Records from a dataset:

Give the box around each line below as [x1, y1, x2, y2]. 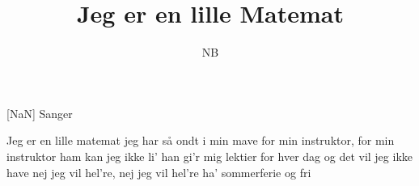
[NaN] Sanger [6, 104, 73, 121]
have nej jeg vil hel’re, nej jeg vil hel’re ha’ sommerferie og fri [6, 163, 311, 180]
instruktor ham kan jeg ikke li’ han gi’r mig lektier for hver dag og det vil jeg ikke [6, 147, 413, 164]
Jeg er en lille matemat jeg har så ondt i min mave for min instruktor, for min [6, 132, 395, 149]
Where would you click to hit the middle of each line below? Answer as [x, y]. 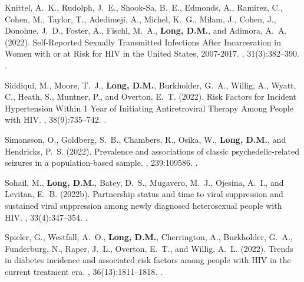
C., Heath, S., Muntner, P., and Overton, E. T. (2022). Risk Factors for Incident [151, 96]
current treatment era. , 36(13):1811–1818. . [84, 271]
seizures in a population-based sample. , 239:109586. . [101, 163]
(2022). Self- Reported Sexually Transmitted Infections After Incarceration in [143, 42]
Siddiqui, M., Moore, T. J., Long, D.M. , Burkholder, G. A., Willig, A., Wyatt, [151, 85]
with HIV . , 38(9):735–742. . [56, 119]
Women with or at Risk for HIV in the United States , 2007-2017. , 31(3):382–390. [152, 53]
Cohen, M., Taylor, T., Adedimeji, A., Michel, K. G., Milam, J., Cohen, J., [141, 19]
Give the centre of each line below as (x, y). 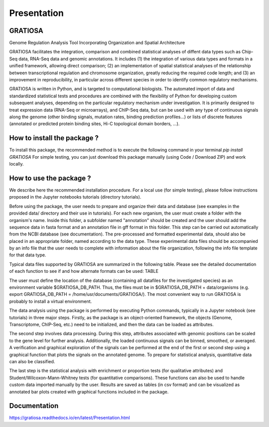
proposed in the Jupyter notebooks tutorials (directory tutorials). (75, 197)
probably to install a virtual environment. (51, 301)
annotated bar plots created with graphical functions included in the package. (89, 392)
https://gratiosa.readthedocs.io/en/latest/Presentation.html (70, 418)
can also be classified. (32, 361)
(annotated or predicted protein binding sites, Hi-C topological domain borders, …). (94, 124)
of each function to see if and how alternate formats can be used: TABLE (84, 271)
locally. (16, 164)
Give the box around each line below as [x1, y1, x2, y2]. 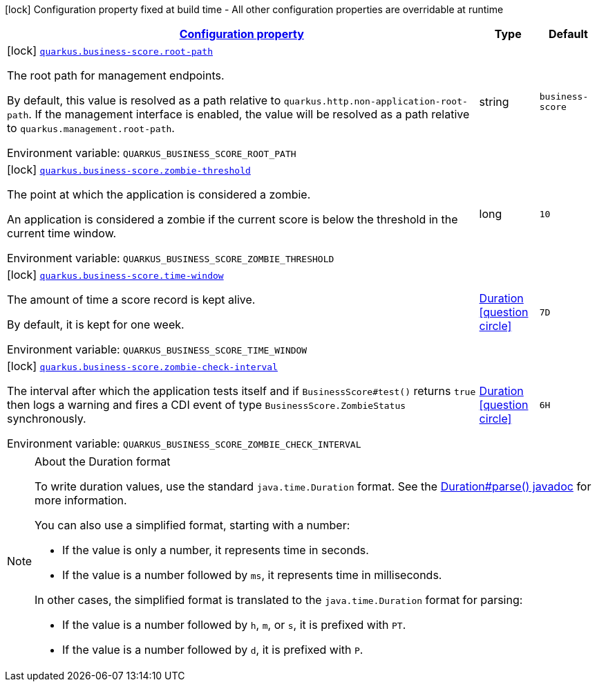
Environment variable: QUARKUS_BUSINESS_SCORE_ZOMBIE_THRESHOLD [7, 251, 334, 265]
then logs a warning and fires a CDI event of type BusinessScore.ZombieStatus [7, 398, 406, 412]
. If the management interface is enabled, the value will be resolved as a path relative [28, 107, 470, 121]
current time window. [7, 226, 117, 240]
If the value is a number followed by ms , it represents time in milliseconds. [62, 568, 442, 582]
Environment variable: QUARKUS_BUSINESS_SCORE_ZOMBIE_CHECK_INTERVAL [7, 437, 361, 450]
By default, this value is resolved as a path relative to [7, 93, 281, 107]
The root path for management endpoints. [7, 68, 225, 82]
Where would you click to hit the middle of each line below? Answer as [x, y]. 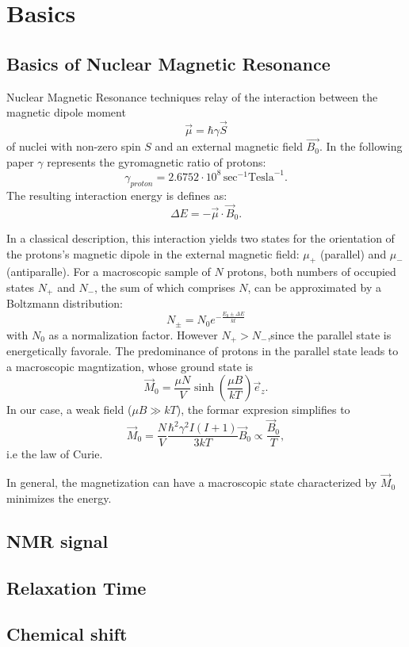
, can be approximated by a [314, 287]
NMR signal [57, 540]
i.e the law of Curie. [55, 454]
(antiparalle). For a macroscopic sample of [109, 272]
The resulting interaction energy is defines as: [117, 195]
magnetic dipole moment [66, 112]
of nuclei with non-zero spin [74, 146]
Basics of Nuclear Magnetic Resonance [168, 63]
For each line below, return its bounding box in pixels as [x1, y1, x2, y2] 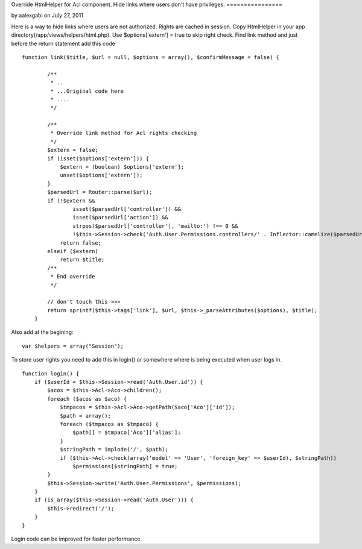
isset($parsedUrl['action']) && [72, 214, 168, 221]
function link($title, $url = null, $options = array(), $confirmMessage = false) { [22, 54, 280, 60]
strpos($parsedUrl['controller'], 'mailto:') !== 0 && [72, 222, 238, 229]
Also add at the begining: [11, 328, 74, 336]
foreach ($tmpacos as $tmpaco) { [60, 421, 159, 427]
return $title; [60, 256, 105, 263]
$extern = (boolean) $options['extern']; [60, 163, 184, 171]
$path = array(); [60, 412, 112, 419]
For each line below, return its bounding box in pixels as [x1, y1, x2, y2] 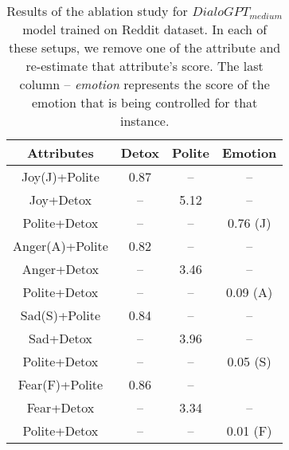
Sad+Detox [29, 329, 92, 347]
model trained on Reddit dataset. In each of [22, 20, 268, 38]
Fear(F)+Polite [18, 375, 103, 393]
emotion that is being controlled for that [32, 93, 258, 112]
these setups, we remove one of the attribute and [9, 38, 281, 57]
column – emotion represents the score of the [19, 75, 270, 93]
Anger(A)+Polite [13, 237, 108, 255]
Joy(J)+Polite [21, 167, 100, 186]
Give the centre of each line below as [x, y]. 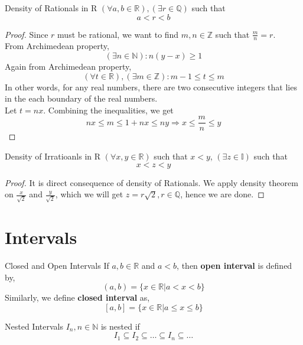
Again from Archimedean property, [68, 66]
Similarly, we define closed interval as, [77, 297]
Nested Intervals [34, 326]
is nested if [120, 326]
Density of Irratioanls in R [53, 156]
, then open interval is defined [234, 266]
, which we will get [89, 194]
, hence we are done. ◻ [222, 194]
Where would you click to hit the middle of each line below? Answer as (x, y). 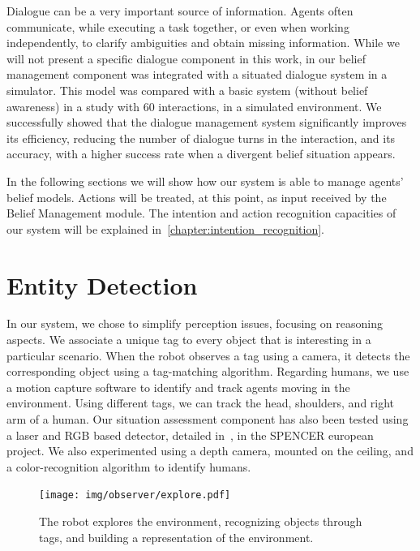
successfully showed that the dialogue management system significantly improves (207, 122)
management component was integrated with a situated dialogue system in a (197, 74)
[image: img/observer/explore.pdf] (135, 495)
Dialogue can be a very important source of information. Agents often (180, 11)
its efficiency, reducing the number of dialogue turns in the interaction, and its (201, 138)
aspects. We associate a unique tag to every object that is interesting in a (189, 340)
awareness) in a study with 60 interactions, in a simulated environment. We (194, 106)
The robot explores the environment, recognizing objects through (201, 521)
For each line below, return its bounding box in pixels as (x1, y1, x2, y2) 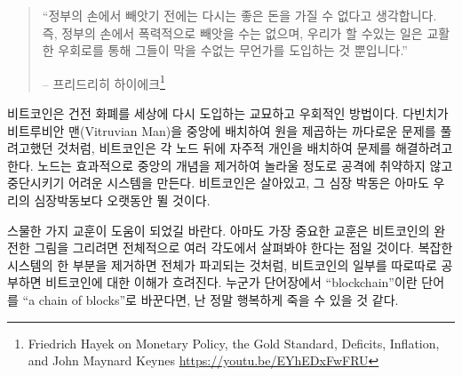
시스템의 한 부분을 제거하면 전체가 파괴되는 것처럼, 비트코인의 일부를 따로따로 (7, 255, 437, 274)
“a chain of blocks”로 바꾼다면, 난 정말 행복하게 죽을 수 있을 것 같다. (22, 290, 399, 308)
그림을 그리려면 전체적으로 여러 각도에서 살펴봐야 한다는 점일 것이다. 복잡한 (34, 238, 453, 257)
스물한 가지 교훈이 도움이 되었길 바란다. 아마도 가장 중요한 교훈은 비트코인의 (7, 220, 430, 239)
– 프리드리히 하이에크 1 (42, 71, 165, 92)
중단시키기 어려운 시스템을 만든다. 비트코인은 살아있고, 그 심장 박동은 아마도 (7, 173, 429, 192)
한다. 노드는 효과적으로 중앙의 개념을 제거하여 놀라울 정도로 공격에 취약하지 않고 (7, 156, 453, 174)
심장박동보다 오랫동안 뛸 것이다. (34, 191, 211, 209)
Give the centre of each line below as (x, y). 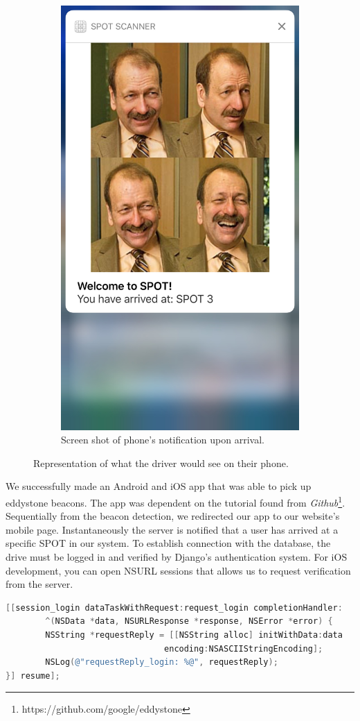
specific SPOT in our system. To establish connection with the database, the (168, 543)
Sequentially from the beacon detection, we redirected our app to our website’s (173, 516)
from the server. (39, 584)
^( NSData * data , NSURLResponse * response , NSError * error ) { (189, 621)
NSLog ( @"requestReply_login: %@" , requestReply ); (162, 662)
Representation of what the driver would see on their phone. (161, 463)
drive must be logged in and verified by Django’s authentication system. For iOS (177, 556)
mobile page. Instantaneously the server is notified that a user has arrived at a (172, 529)
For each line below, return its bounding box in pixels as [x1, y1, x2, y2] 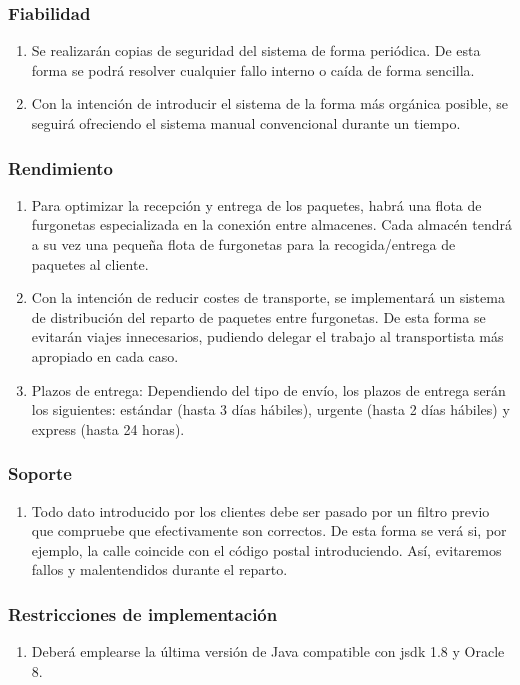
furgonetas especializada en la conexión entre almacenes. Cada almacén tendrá [31, 214, 512, 235]
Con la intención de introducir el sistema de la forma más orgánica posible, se [31, 93, 508, 114]
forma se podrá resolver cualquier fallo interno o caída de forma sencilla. [31, 59, 475, 80]
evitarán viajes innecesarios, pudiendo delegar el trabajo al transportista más [31, 326, 504, 347]
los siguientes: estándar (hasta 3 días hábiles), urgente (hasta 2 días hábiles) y [31, 399, 510, 420]
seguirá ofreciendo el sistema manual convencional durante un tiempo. [31, 113, 461, 133]
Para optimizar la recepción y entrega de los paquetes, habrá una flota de [31, 194, 482, 215]
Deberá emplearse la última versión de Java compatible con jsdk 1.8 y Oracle [31, 641, 505, 662]
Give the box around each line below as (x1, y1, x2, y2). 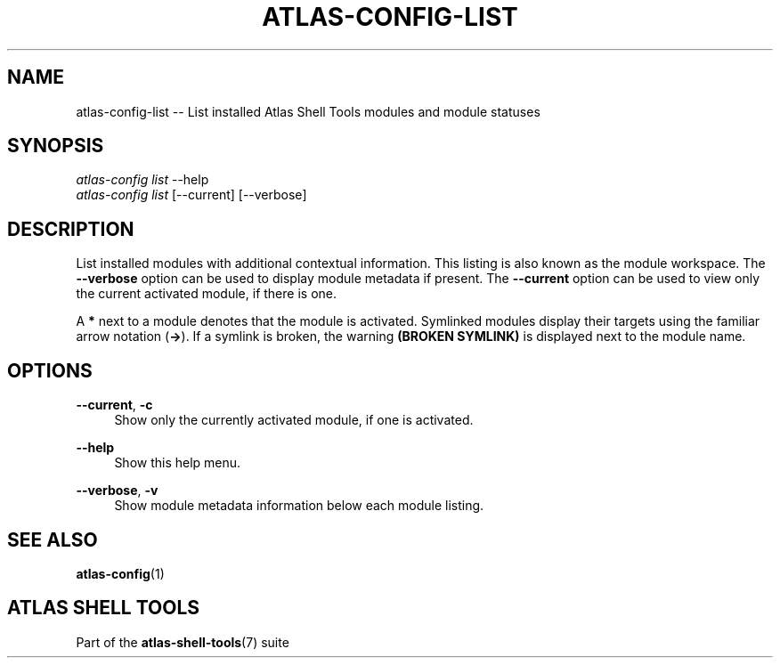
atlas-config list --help (76, 172, 209, 188)
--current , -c (76, 397, 153, 413)
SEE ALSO (7, 528, 98, 551)
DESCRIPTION (7, 217, 134, 240)
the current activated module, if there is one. (76, 286, 337, 302)
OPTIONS (7, 359, 93, 382)
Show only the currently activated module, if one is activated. (114, 412, 474, 428)
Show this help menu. (114, 455, 241, 471)
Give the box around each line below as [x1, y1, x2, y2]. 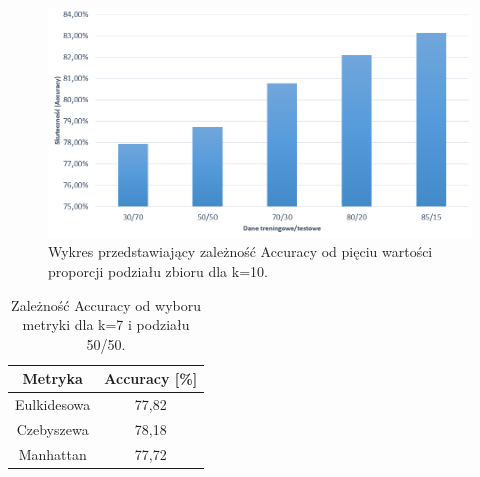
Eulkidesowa [15, 394, 91, 415]
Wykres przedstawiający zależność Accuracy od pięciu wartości [48, 241, 433, 262]
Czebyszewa [16, 419, 89, 440]
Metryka [22, 368, 83, 389]
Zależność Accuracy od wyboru [11, 294, 202, 315]
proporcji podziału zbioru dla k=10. [48, 260, 268, 281]
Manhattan [18, 443, 87, 464]
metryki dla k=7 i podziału [22, 314, 190, 335]
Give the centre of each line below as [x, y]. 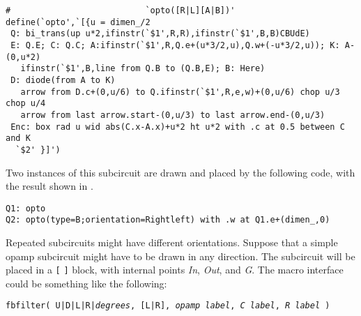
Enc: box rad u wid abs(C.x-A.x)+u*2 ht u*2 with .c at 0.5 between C [178, 127]
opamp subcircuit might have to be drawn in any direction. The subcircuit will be [180, 256]
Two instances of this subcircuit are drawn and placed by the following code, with [180, 172]
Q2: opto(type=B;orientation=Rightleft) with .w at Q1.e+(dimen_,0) [168, 220]
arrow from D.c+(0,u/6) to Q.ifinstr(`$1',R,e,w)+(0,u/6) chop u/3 [180, 92]
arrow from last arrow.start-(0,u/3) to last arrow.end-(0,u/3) [173, 115]
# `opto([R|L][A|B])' [121, 10]
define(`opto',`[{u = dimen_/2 [78, 22]

TASK DESCRIPTION — In the data above, the stretch from the line with "중단시키기 어려운 시스템을" through the line with "evitarán viajes innecesarios, pudiendo" is to be returned exactly, minus any pictures.

RESULT OF THE EXERCISE —
중단시키기 어려운 시스템을 만든다. 비트코인은 살아있고, 그 심장 박동은 아마도 (7, 173, 429, 192)
한다. 노드는 효과적으로 중앙의 개념을 제거하여 놀라울 정도로 공격에 취약하지 않고 (7, 156, 453, 174)
심장박동보다 오랫동안 뛸 것이다. (34, 191, 211, 209)
Give the centre of each line below as (x, y). 
specific SPOT in our system. To establish connection with the database, the (168, 543)
Sequentially from the beacon detection, we redirected our app to our website’s (173, 516)
from the server. (39, 584)
^( NSData * data , NSURLResponse * response , NSError * error ) { (189, 621)
NSLog ( @"requestReply_login: %@" , requestReply ); (162, 662)
Representation of what the driver would see on their phone. (161, 463)
drive must be logged in and verified by Django’s authentication system. For iOS (177, 556)
mobile page. Instantaneously the server is notified that a user has arrived at a (172, 529)
For each line below, return its bounding box in pixels as [x1, y1, x2, y2] 
furgonetas especializada en la conexión entre almacenes. Cada almacén tendrá [31, 214, 512, 235]
Con la intención de introducir el sistema de la forma más orgánica posible, se [31, 93, 508, 114]
forma se podrá resolver cualquier fallo interno o caída de forma sencilla. [31, 59, 475, 80]
evitarán viajes innecesarios, pudiendo delegar el trabajo al transportista más [31, 326, 504, 347]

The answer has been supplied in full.